Write out every entry exactly as it appears, omitting the pictures.

BEGIN MATERIAL FOR THE TASK

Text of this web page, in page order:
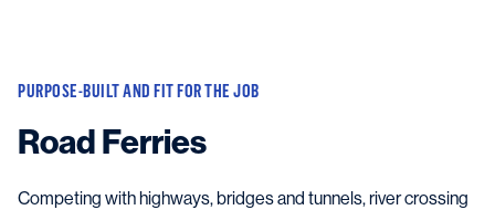
PURPOSE-BUILT AND FIT FOR THE JOB
Road Ferries
Competing with highways, bridges and tunnels, river crossing
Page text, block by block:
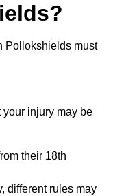
Pollokshields must
injury may be
their 18th
different rules may
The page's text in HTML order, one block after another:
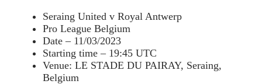
Seraing United v Royal Antwerp
Pro League Belgium
Date – 11/03/2023
Starting time – 19:45 UTC
Venue: LE STADE DU PAIRAY, Seraing,
Belgium
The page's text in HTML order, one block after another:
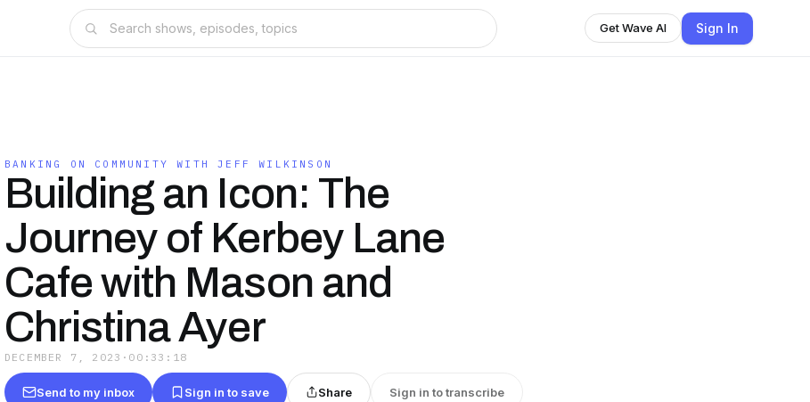
Get Wave AI Sign In
BANKING ON COMMUNITY WITH JEFF WILKINSON
Building an Icon: The
Journey of Kerbey Lane
Cafe with Mason and
Christina Ayer
DECEMBER 7, 2023 · 00:33:18
Send to my inbox Sign in to save Share Sign in to transcribe
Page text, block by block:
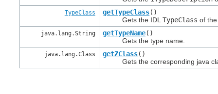
TypeClass getTypeClass()
Gets the IDLTypeClass of
java.lang.String getTypeName()
Gets the type name.
java.lang.Class getZClass()
Gets the corresponding java
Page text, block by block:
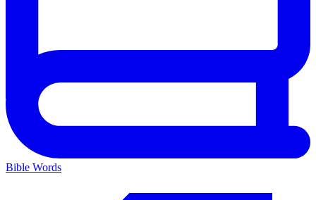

END MATERIAL FOR THE TASK

#### SOLUTION FOR THIS TASK
Text of this web page, in page order:
PURPOSE-BUILT AND FIT FOR THE JOB
Road Ferries
Competing with highways, bridges and tunnels, river crossing
Page text, block by block:
Pollokshields must
injury may be
their 18th
different rules may
The page's text in HTML order, one block after another:
Seraing United v Royal Antwerp
Pro League Belgium
Date – 11/03/2023
Starting time – 19:45 UTC
Venue: LE STADE DU PAIRAY, Seraing,
Belgium
The page's text in HTML order, one block after another:
Get Wave AI Sign In
BANKING ON COMMUNITY WITH JEFF WILKINSON
Building an Icon: The
Journey of Kerbey Lane
Cafe with Mason and
Christina Ayer
DECEMBER 7, 2023 · 00:33:18
Send to my inbox Sign in to save Share Sign in to transcribe
Page text, block by block:
TypeClass getTypeClass()
Gets the IDLTypeClass of
java.lang.String getTypeName()
Gets the type name.
java.lang.Class getZClass()
Gets the corresponding java
Page text, block by block:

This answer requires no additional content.